*** INFORMATION SUPPLIED ***
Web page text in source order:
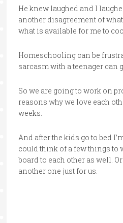
He knew laughed and I
another disagreement of
what is available for me to
Homeschooling can be
sarcasm with a teenager can
So we are going to work on
reasons why we love each
weeks.
And after the kids go to bed
could think of a few things to
board to each other as well.
another one just for us.
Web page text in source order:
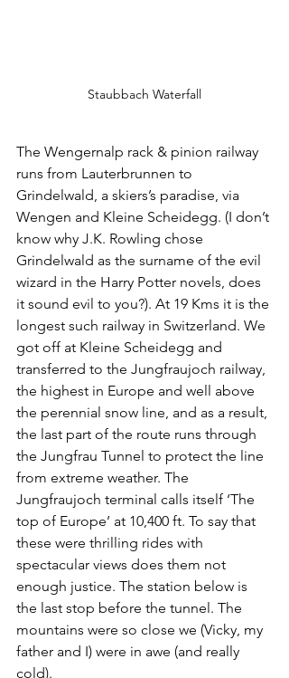
Staubbach Waterfall
The Wengernalp rack & pinion railway
runs from Lauterbrunnen to
Grindelwald, a skiers’s paradise, via
Wengen and Kleine Scheidegg. (I don’t
know why J.K. Rowling chose
Grindelwald as the surname of the evil
wizard in the Harry Potter novels, does
it sound evil to you?). At 19 Kms it is the
longest such railway in Switzerland. We
got off at Kleine Scheidegg and
transferred to the Jungfraujoch railway,
the highest in Europe and well above
the perennial snow line, and as a result,
the last part of the route runs through
the Jungfrau Tunnel to protect the line
from extreme weather. The
Jungfraujoch terminal calls itself ‘The
top of Europe’ at 10,400 ft. To say that
these were thrilling rides with
spectacular views does them not
enough justice. The station below is
the last stop before the tunnel. The
mountains were so close we (Vicky, my
father and I) were in awe (and really
cold).
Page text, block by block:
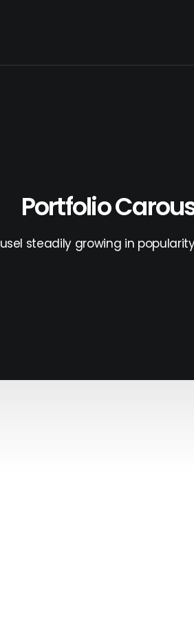
Portfolio
steadily growing in
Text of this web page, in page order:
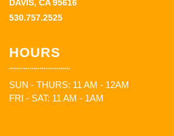
DAVIS, CA 95616
530.757.2525
HOURS
SUN - THURS: 11 AM - 12AM
FRI - SAT: 11 AM - 1AM
***
BRIEF
Would you filter the records and copy each line that contains the word "from"?

WRITTEN SOLUTION
runs from Lauterbrunnen to
from extreme weather. The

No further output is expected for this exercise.